__TASK__:
For this exercise, restate every line below word for word and drop the images.

[Data records]

..............................

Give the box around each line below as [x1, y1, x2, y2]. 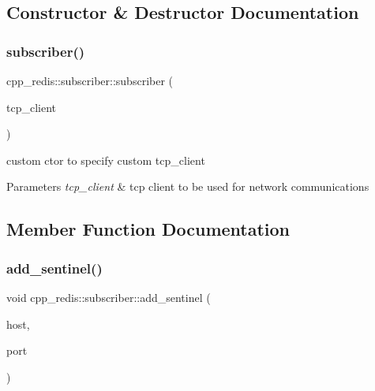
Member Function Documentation [6, 217, 291, 241]
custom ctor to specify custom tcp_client [6, 151, 205, 168]
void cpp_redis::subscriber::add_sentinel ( [6, 289, 211, 305]
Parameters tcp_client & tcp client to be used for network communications [6, 178, 369, 195]
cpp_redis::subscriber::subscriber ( [6, 73, 174, 88]
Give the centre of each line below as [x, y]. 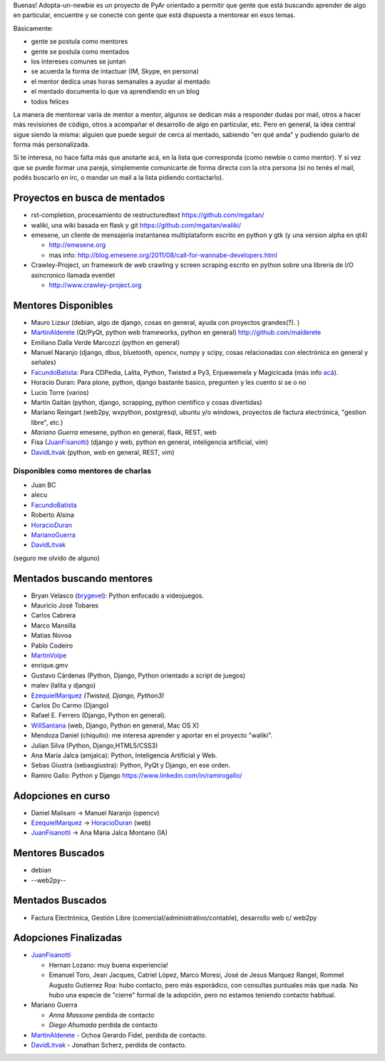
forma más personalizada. [51, 145]
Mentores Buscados [59, 853]
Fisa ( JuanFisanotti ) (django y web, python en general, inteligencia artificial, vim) [150, 442]
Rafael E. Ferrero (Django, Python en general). [99, 715]
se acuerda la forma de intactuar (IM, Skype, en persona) [115, 71]
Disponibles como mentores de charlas [82, 471]
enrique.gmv [50, 665]
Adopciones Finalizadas [68, 938]

..............................

__RESPONSE AREA__:
Give the box around each line below as [x1, y1, x2, y2]. 
Member Function Documentation [6, 217, 291, 241]
custom ctor to specify custom tcp_client [6, 151, 205, 168]
void cpp_redis::subscriber::add_sentinel ( [6, 289, 211, 305]
Parameters tcp_client & tcp client to be used for network communications [6, 178, 369, 195]
cpp_redis::subscriber::subscriber ( [6, 73, 174, 88]
Give the centre of each line below as [x, y]. 
forma más personalizada. [51, 145]
Mentores Buscados [59, 853]
Fisa ( JuanFisanotti ) (django y web, python en general, inteligencia artificial, vim) [150, 442]
Rafael E. Ferrero (Django, Python en general). [99, 715]
se acuerda la forma de intactuar (IM, Skype, en persona) [115, 71]
Disponibles como mentores de charlas [82, 471]
enrique.gmv [50, 665]
Adopciones Finalizadas [68, 938]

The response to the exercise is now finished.